Exercise inputs -
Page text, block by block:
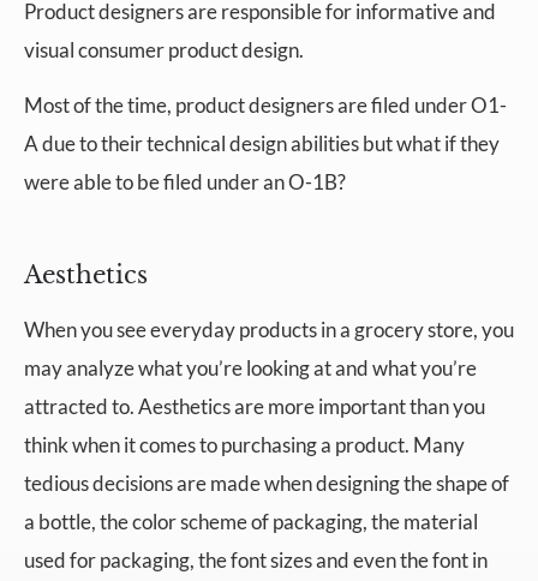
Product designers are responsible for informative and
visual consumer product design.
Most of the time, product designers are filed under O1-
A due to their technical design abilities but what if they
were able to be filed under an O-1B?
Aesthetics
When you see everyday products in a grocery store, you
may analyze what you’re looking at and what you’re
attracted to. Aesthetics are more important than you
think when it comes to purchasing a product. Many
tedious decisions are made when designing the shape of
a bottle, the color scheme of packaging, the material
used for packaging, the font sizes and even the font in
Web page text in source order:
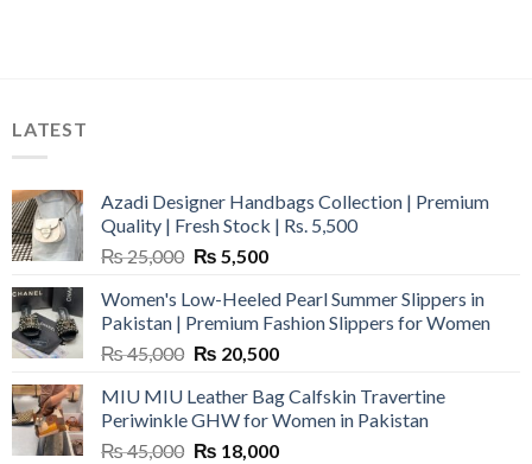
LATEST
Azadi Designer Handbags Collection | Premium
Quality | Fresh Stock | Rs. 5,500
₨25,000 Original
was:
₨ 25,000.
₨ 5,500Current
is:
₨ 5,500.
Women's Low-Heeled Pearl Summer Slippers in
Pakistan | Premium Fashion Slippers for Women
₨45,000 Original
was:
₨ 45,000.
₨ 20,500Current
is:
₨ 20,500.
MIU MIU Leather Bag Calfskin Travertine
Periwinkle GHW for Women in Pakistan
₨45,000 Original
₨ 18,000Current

* * *

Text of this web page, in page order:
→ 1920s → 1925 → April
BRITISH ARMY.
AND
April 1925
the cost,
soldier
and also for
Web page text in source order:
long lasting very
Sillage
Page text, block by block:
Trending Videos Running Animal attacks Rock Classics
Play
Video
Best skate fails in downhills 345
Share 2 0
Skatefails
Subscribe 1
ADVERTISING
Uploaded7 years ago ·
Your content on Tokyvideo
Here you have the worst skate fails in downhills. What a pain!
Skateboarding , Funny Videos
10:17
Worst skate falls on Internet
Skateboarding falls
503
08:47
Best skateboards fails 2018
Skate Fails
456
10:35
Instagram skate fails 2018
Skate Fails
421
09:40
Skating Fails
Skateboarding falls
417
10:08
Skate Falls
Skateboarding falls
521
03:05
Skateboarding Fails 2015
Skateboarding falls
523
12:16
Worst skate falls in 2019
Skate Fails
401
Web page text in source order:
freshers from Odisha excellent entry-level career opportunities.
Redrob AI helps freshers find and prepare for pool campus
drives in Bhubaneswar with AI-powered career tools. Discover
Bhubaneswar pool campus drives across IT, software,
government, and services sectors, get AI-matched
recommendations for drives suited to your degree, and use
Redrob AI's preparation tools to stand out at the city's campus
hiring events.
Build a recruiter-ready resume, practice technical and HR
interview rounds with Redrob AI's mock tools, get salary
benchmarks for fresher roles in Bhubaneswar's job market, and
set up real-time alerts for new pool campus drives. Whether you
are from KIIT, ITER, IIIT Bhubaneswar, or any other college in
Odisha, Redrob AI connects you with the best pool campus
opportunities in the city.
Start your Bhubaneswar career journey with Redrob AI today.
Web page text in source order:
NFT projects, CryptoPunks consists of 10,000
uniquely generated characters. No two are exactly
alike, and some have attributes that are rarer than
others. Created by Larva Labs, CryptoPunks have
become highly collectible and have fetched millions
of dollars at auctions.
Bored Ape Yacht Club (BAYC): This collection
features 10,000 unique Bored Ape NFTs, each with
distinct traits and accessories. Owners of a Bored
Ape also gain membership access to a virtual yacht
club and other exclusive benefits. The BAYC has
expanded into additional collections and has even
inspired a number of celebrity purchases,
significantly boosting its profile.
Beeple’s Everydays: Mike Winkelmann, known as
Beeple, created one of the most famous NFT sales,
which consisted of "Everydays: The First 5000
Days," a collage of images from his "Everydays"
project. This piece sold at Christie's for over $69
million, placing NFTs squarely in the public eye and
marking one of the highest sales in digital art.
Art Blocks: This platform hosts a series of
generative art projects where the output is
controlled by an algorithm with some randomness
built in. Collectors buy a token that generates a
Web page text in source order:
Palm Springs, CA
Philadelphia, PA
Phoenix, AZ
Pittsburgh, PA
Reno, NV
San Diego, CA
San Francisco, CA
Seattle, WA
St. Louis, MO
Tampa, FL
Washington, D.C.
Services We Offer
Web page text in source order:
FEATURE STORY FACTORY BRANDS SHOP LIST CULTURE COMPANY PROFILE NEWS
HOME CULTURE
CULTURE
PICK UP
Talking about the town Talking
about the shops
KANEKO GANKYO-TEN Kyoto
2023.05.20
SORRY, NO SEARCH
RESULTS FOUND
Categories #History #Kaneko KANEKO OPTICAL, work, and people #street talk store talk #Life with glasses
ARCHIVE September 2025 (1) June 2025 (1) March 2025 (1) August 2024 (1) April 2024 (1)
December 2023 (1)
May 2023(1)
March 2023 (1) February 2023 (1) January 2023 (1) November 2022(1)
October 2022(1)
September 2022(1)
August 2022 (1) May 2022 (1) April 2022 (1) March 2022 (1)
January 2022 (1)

Task details -
When the line with "Palm Springs, CA" is reached in the data above, start copying there, and copy each line exactly until the line with "RESULTS FOUND" has been copied; copy nothing else.

Exercise result -
Palm Springs, CA
Philadelphia, PA
Phoenix, AZ
Pittsburgh, PA
Reno, NV
San Diego, CA
San Francisco, CA
Seattle, WA
St. Louis, MO
Tampa, FL
Washington, D.C.
Services We Offer
Web page text in source order:
FEATURE STORY FACTORY BRANDS SHOP LIST CULTURE COMPANY PROFILE NEWS
HOME CULTURE
CULTURE
PICK UP
Talking about the town Talking
about the shops
KANEKO GANKYO-TEN Kyoto
2023.05.20
SORRY, NO SEARCH
RESULTS FOUND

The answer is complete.